I've got a flakey friend that sends me messages along these lines when we've arranged something, and to me, it's glaringly obvious that she wants to do the other thing and is hoping I'll let her off the hook.
It leaves a nasty taste, I'd rather she was just honest and said I'd rather do this!

StormingNorman · 24/03/2024 15:17

Stick with your plans with your friend. Go to your parents after if the house is still free.

IDontLoveTheWayYouLie · 24/03/2024 15:19

Seems a bit shitty just because you think you've now got a better offer. Would you care if she did it to you?

Toddlerteaplease · 24/03/2024 15:23

ZekeZeke · 24/03/2024 11:55

You are being a shitty friend if you do that.

This

susiedaisy1912 · 24/03/2024 15:30

Don't cancel on your friend. I assume your parents will still be living in their house in the future and will probably go away again at some point this year so stay at theirs then.

SKG231 · 24/03/2024 15:33

dont cancel on your friend.

ilurktherforeiam · 24/03/2024 15:44

Createausername1970 · 24/03/2024 14:42

I would ask her.

I would say "I am really to happy to meet on Saturday as planned, but mum just called wondering if I could house sit. I have told her no as I have plans to see you, but I thought I would double check with you though, just in case you hadn't realised it was Easter weekend and were wondering how to get out of it 🫢. But Saturday is still fine with me"

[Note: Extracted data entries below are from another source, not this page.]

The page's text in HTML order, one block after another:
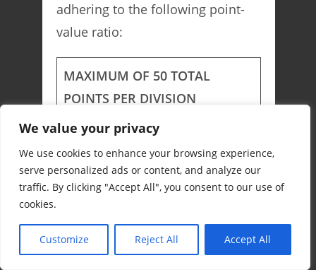
We value your privacy
We use cookies to enhance your browsing experience,
serve personalized ads or content, and analyze our
traffic. By clicking "Accept All", you consent to our use of
cookies.
Customize Reject All Accept All
adhering to the following point-
value ratio:
MAXIMUM OF 50 TOTAL
POINTS PER DIVISION
Small-Class
Medium-Class 2 Points
Colossal-Class 10 Points
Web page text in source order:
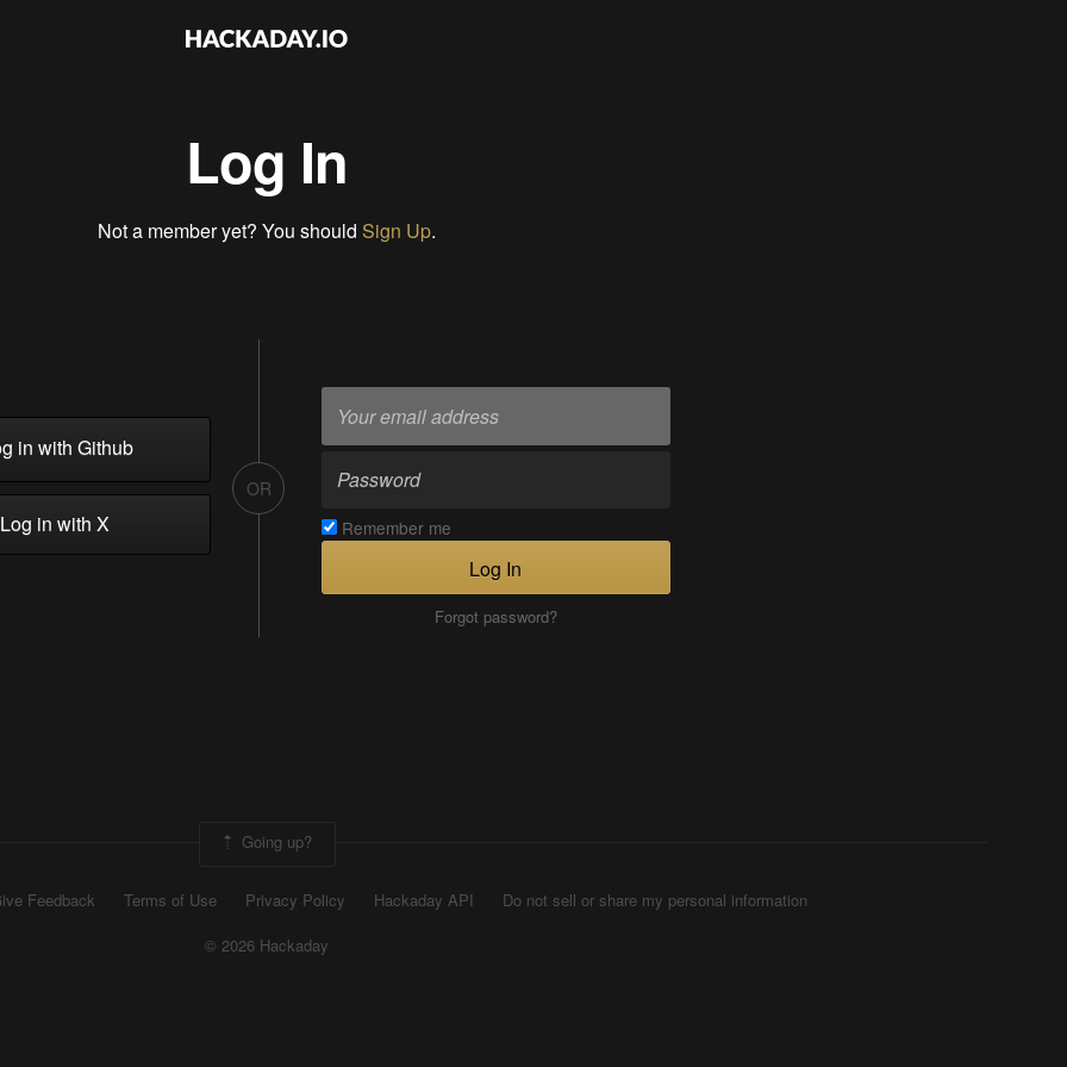
Log In
Not a member yet? You should Sign Up.
in with Github
in with X
OR
Remember me
Log In
Forgot password?
Going up?
Feedback Terms of Use Privacy Policy Hackaday API
Do not sell or share my personal information
© 2026 Hackaday
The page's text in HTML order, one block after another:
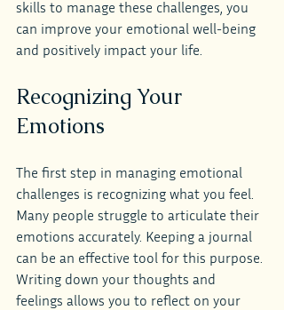
skills to manage these challenges, you
can improve your emotional well-being
and positively impact your life.
Recognizing Your
Emotions
The first step in managing emotional
challenges is recognizing what you feel.
Many people struggle to articulate their
emotions accurately. Keeping a journal
can be an effective tool for this purpose.
Writing down your thoughts and
feelings allows you to reflect on your
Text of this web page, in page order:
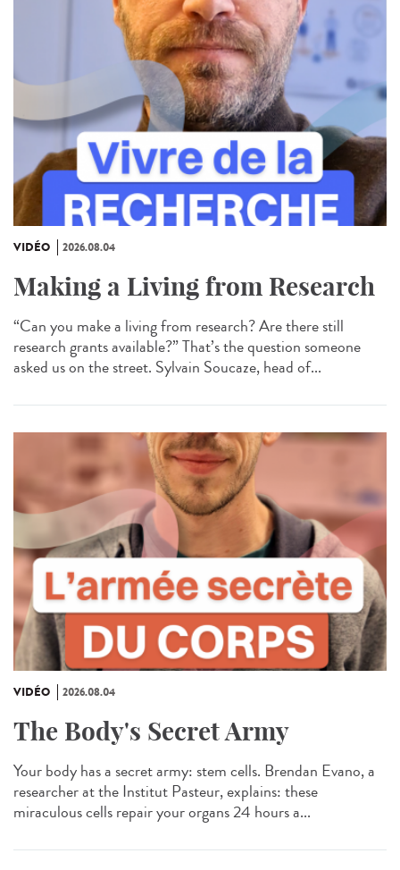
VIDÉO 2026.08.04
Making a Living from Research
“Can you make a living from research? Are there still
research grants available?” That’s the question someone
asked us on the street. Sylvain Soucaze, head of...
VIDÉO 2026.08.04
The Body's Secret Army
Your body has a secret army: stem cells. Brendan Evano, a
researcher at the Institut Pasteur, explains: these
miraculous cells repair your organs 24 hours a...
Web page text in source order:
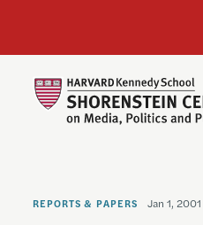
REPORTS & PAPERS Jan 1, 2001
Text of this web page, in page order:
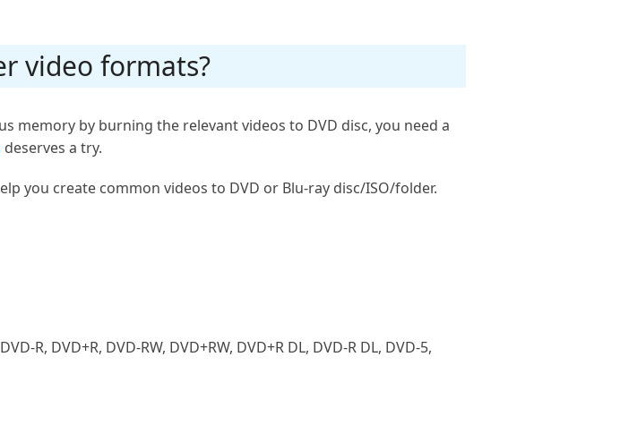
video formats?
memory by burning the relevant videos to DVD disc, you need a
deserves a try.
you create common videos to DVD or Blu-ray disc/ISO/folder.
R, DVD+R, DVD-RW, DVD+RW, DVD+R DL, DVD-R DL, DVD-5,
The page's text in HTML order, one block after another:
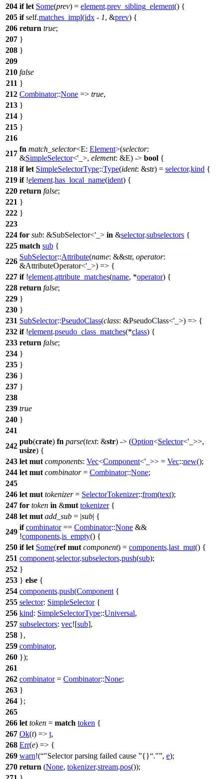
204 if let Some(prev) = element.prev_sibling_element() {
205 ifself.matches_impl(idx - 1, &prev) {
206 return true;
207 }
208 }
209
210 false
211 }
212 Combinator::None => true,
213 }
214 }
215 }
216
217
fn match_selector<E: Element>(selector:
&SimpleSelector<'_>, element: &E) -> bool {
218 if let SimpleSelectorType::Type(ident: &str) = selector.kind {
219 if!element.has_local_name(ident) {
220 return false;
221 }
222 }
223
224 for sub: &SubSelector<'_> in &selector.subselectors {
225 match sub {
226
SubSelector::Attribute(name: &&str, operator:
&AttributeOperator<'_>) => {
227 if!element.attribute_matches(name, *operator) {
228 return false;
229 }
230 }
231 SubSelector::PseudoClass(class: &PseudoClass<'_>) => {
232 if!element.pseudo_class_matches(*class) {
233 return false;
234 }
235 }
236 }
237 }
238
239 true
240 }
241
242
pub(crate) fn parse(text: &str) -> (Option<Selector<'_>>,
usize) {
243 let mut components: Vec<Component<'_>> = Vec::new();
244 let mut combinator= Combinator::None;
245
246 let mut tokenizer= SelectorTokenizer::from(text);
247 for token in &mut tokenizer{
248 let mut add_sub = |sub| {
249
if combinator== Combinator::None &&
!components.is_empty() {
250 if let Some(ref mut component) = components.last_mut() {
251 component.selector.subselectors.push(sub);
252 }
253 } else {
254 components.push(Component {
255 selector: SimpleSelector{
256 kind: SimpleSelectorType::Universal,
257 subselectors: vec![sub],
258 },
259 combinator,
260 });
261
262 combinator= Combinator::None;
263 }
264 };
265
266 let token = match token {
267 Ok(t) => t,
268 Err(e) => {
269 warn!( "Selector parsing failed cause {} ." , e);
270 return (None, tokenizer.stream.pos());
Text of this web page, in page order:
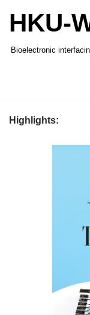
Skip
to
HKU-
Bioelectronic
Highlights:
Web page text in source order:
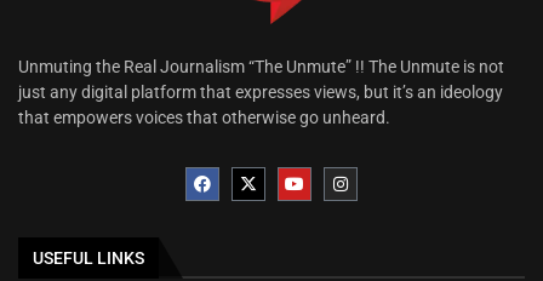
Unmuting the Real Journalism “The Unmute” !! The Unmute is not
just any digital platform that expresses views, but it’s an ideology
that empowers voices that otherwise go unheard.
USEFUL LINKS
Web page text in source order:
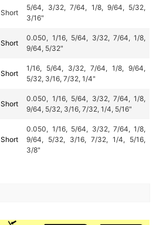
Short
5/64, 3/32, 7/64, 1/8, 9/64, 5/32,
3/16"
Short
0.050, 1/16, 5/64, 3/32, 7/64, 1/8,
9/64, 5/32"
Short
1/16, 5/64, 3/32, 7/64, 1/8, 9/64,
5/32, 3/16, 7/32, 1/4"
Short
0.050, 1/16, 5/64, 3/32, 7/64, 1/8,
9/64, 5/32, 3/16, 7/32, 1/4, 5/16"
Short
0.050, 1/16, 5/64, 3/32, 7/64, 1/8,
9/64, 5/32, 3/16, 7/32, 1/4, 5/16,
3/8"
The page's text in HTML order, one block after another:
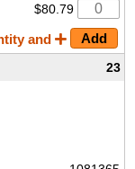
$80.79
and
23
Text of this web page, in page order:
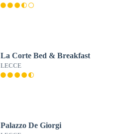
La Corte Bed & Breakfast
LECCE
Palazzo De Giorgi
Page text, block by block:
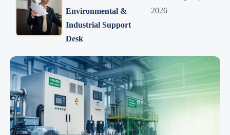
Environmental &
Industrial Support
Desk
2026
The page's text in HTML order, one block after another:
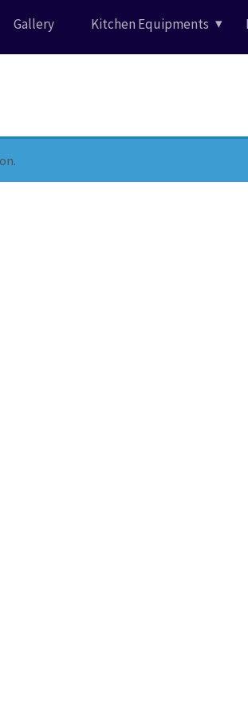
Gallery Kitchen Equipments
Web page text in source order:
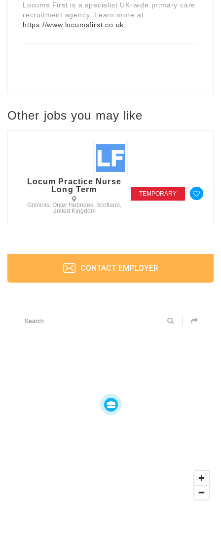
Locums First is a specialist UK-wide primary care
recruitment agency. Learn more at
https://www.locumsfirst.co.uk
Other jobs you may like
Locum Practice Nurse
Long Term
Griminis, Outer Hebrides, Scotland,
United Kingdom
TEMPORARY
CONTACT EMPLOYER
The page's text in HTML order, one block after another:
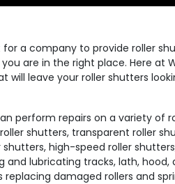
a company to provide roller
are in the right place. Here at
will leave your roller shutters
perform repairs on a variety of
shutters, transparent roller
high-speed roller
and lubricating tracks, lath,
replacing damaged rollers and
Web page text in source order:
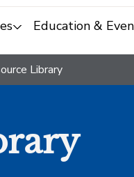
Education &
Library
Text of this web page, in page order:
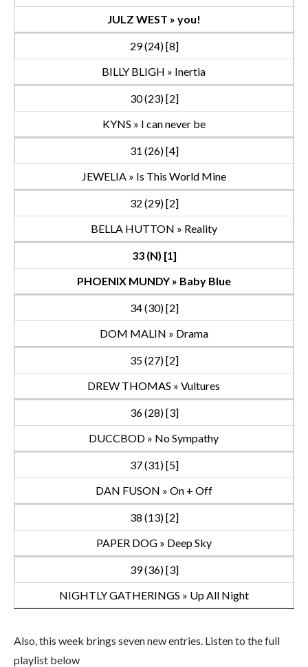
JULZ WEST » you!
29 (24) [8]
BILLY BLIGH » Inertia
30 (23) [2]
KYNS » I can never be
31 (26) [4]
JEWELIA » Is This World Mine
32 (29) [2]
BELLA HUTTON » Reality
33 (N) [1]
PHOENIX MUNDY » Baby Blue
34 (30) [2]
DOM MALIN » Drama
35 (27) [2]
DREW THOMAS » Vultures
36 (28) [3]
DUCCBOD » No Sympathy
37 (31) [5]
DAN FUSON » On + Off
38 (13) [2]
PAPER DOG » Deep Sky
39 (36) [3]
NIGHTLY GATHERINGS » Up All Night
Also, this week brings seven new entries. Listen to the full
playlist below
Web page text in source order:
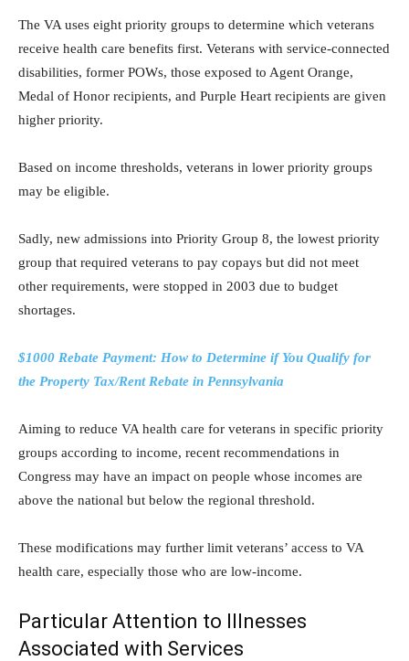
The VA uses eight priority groups to determine which veterans
receive health care benefits first. Veterans with service-connected
disabilities, former POWs, those exposed to Agent Orange,
Medal of Honor recipients, and Purple Heart recipients are given
higher priority.
Based on income thresholds, veterans in lower priority groups
may be eligible.
Sadly, new admissions into Priority Group 8, the lowest priority
group that required veterans to pay copays but did not meet
other requirements, were stopped in 2003 due to budget
shortages.
$1000 Rebate Payment: How to Determine if You Qualify for
the Property Tax/Rent Rebate in Pennsylvania
Aiming to reduce VA health care for veterans in specific priority
groups according to income, recent recommendations in
Congress may have an impact on people whose incomes are
above the national but below the regional threshold.
These modifications may further limit veterans’ access to VA
health care, especially those who are low-income.
Particular Attention to Illnesses
Associated with Services
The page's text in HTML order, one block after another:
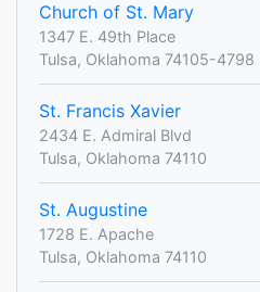
Church of St. Mary
1347 E. 49th Place
Tulsa, Oklahoma 74105-4798
St. Francis Xavier
2434 E. Admiral Blvd
Tulsa, Oklahoma 74110
St. Augustine
1728 E. Apache
Tulsa, Oklahoma 74110
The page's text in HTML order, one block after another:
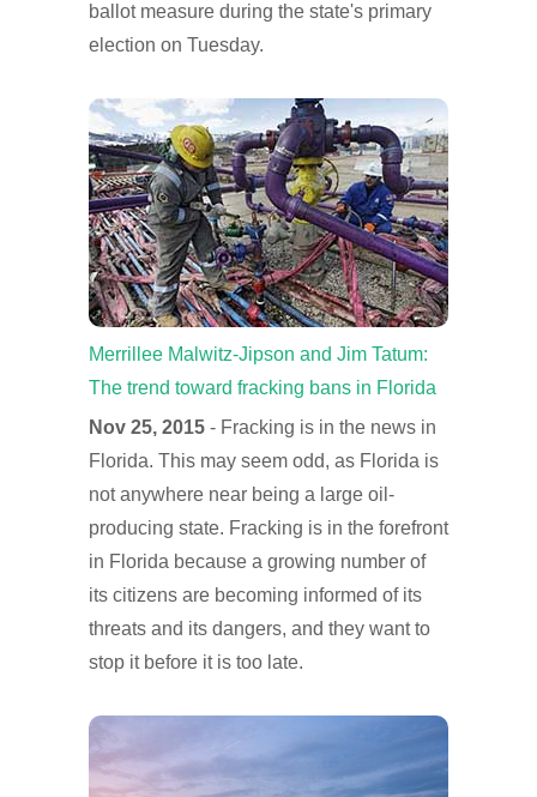
ballot measure during the state's primary
election on Tuesday.
Merrillee Malwitz-Jipson and Jim Tatum:
The trend toward fracking bans in Florida
Nov 25, 2015 - Fracking is in the news in
Florida. This may seem odd, as Florida is
not anywhere near being a large oil-
producing state. Fracking is in the forefront
in Florida because a growing number of
its citizens are becoming informed of its
threats and its dangers, and they want to
stop it before it is too late.
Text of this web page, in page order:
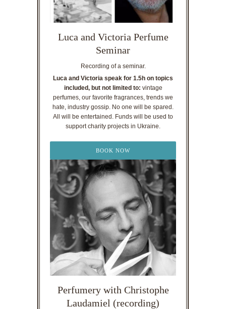
Luca and Victoria Perfume
Seminar
Recording of a seminar.
Luca and Victoria speak for 1.5h on topics
included, but not limited to: vintage
perfumes, our favorite fragrances, trends we
hate, industry gossip. No one will be spared.
All will be entertained. Funds will be used to
support charity projects in Ukraine.
BOOK NOW
Perfumery with Christophe
Laudamiel (recording)

So you are giving her the opportunity to bail if she hadn't realised it was Easter.

This! I have had friends ask me how I felt when they've had other things crop up, and I never minded switching days. Good friends are usually flexible and care about your happiness and the fact that you are being upfront.

And as a good friend in return, you will also understand if she doesn't have another day and continue with your plan to see her. So talk to her and see what you can work out.

Whaleandsnail6 · 24/03/2024 16:32

Id stick with the plan with your friend. You said you know she is looking forwards to it and with it being bank holiday weekend,it might be too short notice for her to make any other plans now.

If you sent a message asking me if I minded you cancelling, I'd feel obliged to say it's fine as I'd feel like you asking means you want to cancel or rearrange.

Couldn't you just go and stay at your parents house another weekend, even if they are there?